▸ **TASK OBJECTIVE**: All of the entries are to be repeated exactly, with no pictures included.

▸ **DATA SHOWN**:
BEGIN

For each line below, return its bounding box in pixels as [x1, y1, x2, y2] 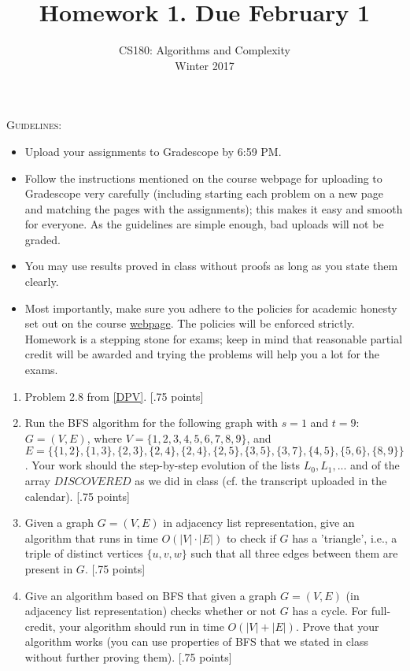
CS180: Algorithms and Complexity [119, 42, 290, 58]
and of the [350, 457, 400, 473]
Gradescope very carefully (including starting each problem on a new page [24, 185, 383, 202]
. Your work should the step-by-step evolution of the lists [24, 457, 301, 473]
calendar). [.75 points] [24, 487, 130, 504]
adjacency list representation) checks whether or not [24, 602, 277, 619]
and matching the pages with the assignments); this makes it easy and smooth [24, 200, 403, 217]
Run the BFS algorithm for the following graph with [24, 414, 278, 431]
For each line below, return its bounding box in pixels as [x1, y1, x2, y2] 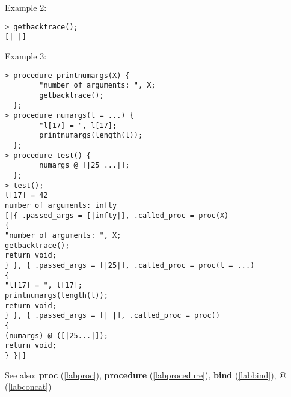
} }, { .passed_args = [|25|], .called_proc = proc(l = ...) [5, 261, 255, 270]
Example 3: [5, 49, 47, 62]
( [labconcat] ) [5, 380, 52, 393]
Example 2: [5, 1, 47, 13]
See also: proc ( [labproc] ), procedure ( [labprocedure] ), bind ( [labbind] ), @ [5, 368, 287, 381]
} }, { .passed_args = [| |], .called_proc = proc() [5, 311, 220, 320]
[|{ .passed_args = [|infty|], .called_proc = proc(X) [5, 211, 229, 220]
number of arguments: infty [5, 201, 117, 210]

END

▸ **ANSWER BELOW**:
For each line below, return its bounding box in pixels as [x1, y1, x2, y2] 
CS180: Algorithms and Complexity [119, 42, 290, 58]
and of the [350, 457, 400, 473]
Gradescope very carefully (including starting each problem on a new page [24, 185, 383, 202]
. Your work should the step-by-step evolution of the lists [24, 457, 301, 473]
calendar). [.75 points] [24, 487, 130, 504]
adjacency list representation) checks whether or not [24, 602, 277, 619]
and matching the pages with the assignments); this makes it easy and smooth [24, 200, 403, 217]
Run the BFS algorithm for the following graph with [24, 414, 278, 431]
For each line below, return its bounding box in pixels as [x1, y1, x2, y2] 
} }, { .passed_args = [|25|], .called_proc = proc(l = ...) [5, 261, 255, 270]
Example 3: [5, 49, 47, 62]
( [labconcat] ) [5, 380, 52, 393]
Example 2: [5, 1, 47, 13]
See also: proc ( [labproc] ), procedure ( [labprocedure] ), bind ( [labbind] ), @ [5, 368, 287, 381]
} }, { .passed_args = [| |], .called_proc = proc() [5, 311, 220, 320]
[|{ .passed_args = [|infty|], .called_proc = proc(X) [5, 211, 229, 220]
number of arguments: infty [5, 201, 117, 210]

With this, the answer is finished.